Di samping penegakan aturan, faktor profesionalisme dan idealisme anggota kepolisian juga memegang peran penting untuk mencegah penyalahgunaan barang bukti.

Dalam kasus Teddy Minahasa, tak bisa dipungkiri bahwa ada relasi antara senior-junior atau atasan-bawahan.

Alhasil, anak buah Teddy, misalnya AKBP Dody Prawiranegara dan polisi lain di bawahnya, ikut terlibat bahkan membantu peredaran narkoba.

"Iya, memang fakta itu yang terjadi. Terkait dengan kultur yang militeristik, taat pada atasan, 'siap jenderal', itu kan masih melekat di kepolisian," ujar Bambang.

Baca juga: Belajar dari Kasus Teddy Minahasa, Pengamat Sebut Aturan Penyimpanan Barang Bukti Narkoba Perlu Direvisi

Kondisi ini dipengaruhi adanya kecenderungan bawahan atau junior segan menolak perintah atasan. Budaya ini telah terbentuk sejak lama, bahkan sudah dipupuk ketika anggota mengenyam pendidikan di akademi.

Kedekatan antara senior dengan junior, kata Bambang, juga kerap menentukan apakah seorang anggota kepolisian dapat dipromosikan untuk naik jabatan.

"Karena sering kali promosi-promosi jabatan relatif hanya berdasarkan kedekatan. Kedekatan tidak melalui merit sistem yang mengedepankan kompetensi, kualitas," papar Bambang.

"Makanya dalam kesaksian Teddy Minahasa, pernah juga terungkap bahwa penjualan sabu itu untuk promosi AKBP Dody. Seperti itu kan untuk membiayai," lanjut dia.

Baca juga: Kasus Teddy Minahasa dan Kultur Senior-Junior di Polri yang Sulit Hilang...

Hal senada disampaikan Ketua Indonesia Police Watch (IPW) Sugeng Teguh Santoso.

Menurut Sugeng, junior atau bawahan cenderung acapkali tak berani menolak perintah senior karena khawatir tersingkirkan.

Situasi ini bahkan membuat para junior atau bawahan menyampingkan kesadaran bahwa perintah yang diberikan merupakan pelanggaran, bahkan tindak pidana.

"Kalau tidak mau mengikuti aturan main dari pimpinannya atau seniornya biasanya akan tersingkir, tidak akan mendapatkan suatu penugasan, tidak akan mendapatkan promosi," tutur Sugeng.

Menurut Sugeng, budaya relasi tersebut tidak dapat dihilangkan dari tubuh Polri, selama tak ada sikap independensi dan profesionalisme dari setiap anggota.
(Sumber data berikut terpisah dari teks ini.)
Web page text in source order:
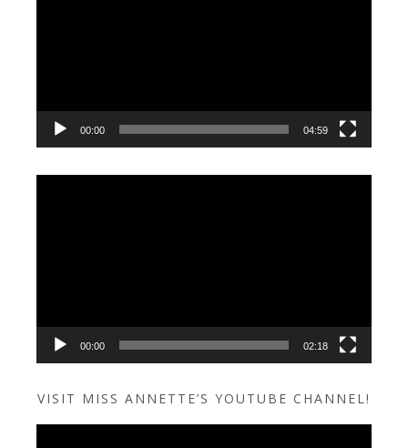
00:00 04:59
00:00 02:18
VISIT MISS ANNETTE’S YOUTUBE CHANNEL!

Padahal, Peraturan Kepala Kepolisian RI Nomor 7 Tahun 2022 secara tegas menerangkan bahwa perintah dari atasan, yang dinilai melanggar hukum, wajib ditolak.

"Jadi memang kembali kepada sikap independensi maupun profesionalisme dari bawahan," kata Sugeng.
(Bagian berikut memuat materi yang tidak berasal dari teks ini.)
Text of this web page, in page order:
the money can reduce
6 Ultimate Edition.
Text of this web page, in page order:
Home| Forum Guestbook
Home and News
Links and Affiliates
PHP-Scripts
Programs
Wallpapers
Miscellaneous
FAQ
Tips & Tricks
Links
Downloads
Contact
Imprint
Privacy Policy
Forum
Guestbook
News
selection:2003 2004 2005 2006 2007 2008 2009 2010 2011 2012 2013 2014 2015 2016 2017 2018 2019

Baca juga: Vonis Penjara Seumur Hidup bagi Teddy Minahasa dan Senyum Sang Jenderal...

Bambang menambahkan, kultur relasi senior-junior juga sulit dihilangkan dari tubuh Polri jika pembenahan hanya dibebankan kepada Kapolri.

Oleh sebab itu, Bambang menilai, perlu adanya political will atau kemauan politik dari pemerintah.
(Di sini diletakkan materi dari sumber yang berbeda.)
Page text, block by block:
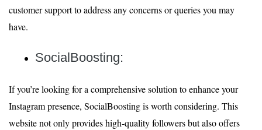
customer support to address any concerns or queries you may
have.
SocialBoosting:
If you’re looking for a comprehensive solution to enhance your
Instagram presence, SocialBoosting is worth considering. This
website not only provides high-quality followers but also offers
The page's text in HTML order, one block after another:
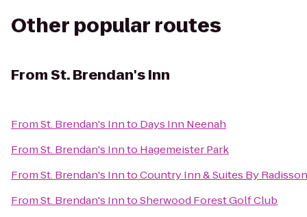
Other popular routes
FromSt. Brendan's Inn
FromSt. Brendan's Innto Days Inn Neenah
FromSt. Brendan's Innto Hagemeister Park
FromSt. Brendan's InntoCountry Inn & Suites By
FromSt. Brendan's InntoSherwood Forest Golf Club
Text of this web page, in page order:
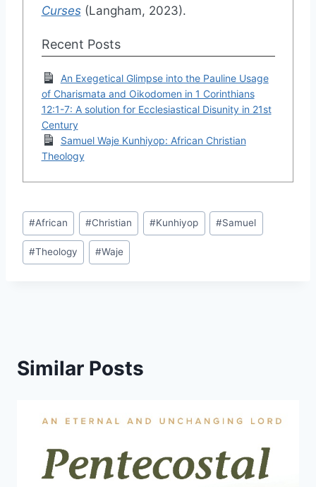
Curses(Langham, 2023).
Recent Posts
An Exegetical Glimpse into the Pauline Usage
of Charismata and Oikodomen in 1 Corinthians
12:1-7: A solution for Ecclesiastical Disunity in 21st
Century
Samuel Waje Kunhiyop: African Christian
Theology
Post
Tags:
#African #Christian #Kunhiyop #Samuel
#Theology #Waje
Similar Posts

"Negara harus turun tangan untuk membenahi Polri," imbuh Bambang.

Bambang lalu berpendapat, pemerintah bisa mengambil opsi untuk merevisi Undang-Undang Nomor 2 Tahun 2022 tentang Kepolisian Negara Republik Indonesia.

"Kalau tidak ada revisi, kondisinya akan seperti ini terus. Secara mendasar, kan aturan yang mendasar itu apa? Undang-Undang Kepolisian itu sendiri," terang Bambang.

Kasus Teddy dan Dody

Sebagai informasi, Teddy dan Dody saling lempar tuduhan dalam pusaran kasus narkoba yang menjerat keduanya.

Teddy menyatakan tidak terlibat dalam kasus peredaran narkoba, sedangkan Dody mengaku menyisihkan barang bukti sabu untuk dijual atas perintah Teddy.

Majelis hakim Pengadilan Negeri Jakarta Barat kemudian memvonis keduanya terbukti melakukan tindak pidana.

Terdakwa melanggar Pasal 114 Ayat ayat 2 Undang-Undang Republik Indonesia Nomor 35 tahun 2009 tentang Narkotika juncto Pasal 55 Ayat 1 ke-1 KUHP.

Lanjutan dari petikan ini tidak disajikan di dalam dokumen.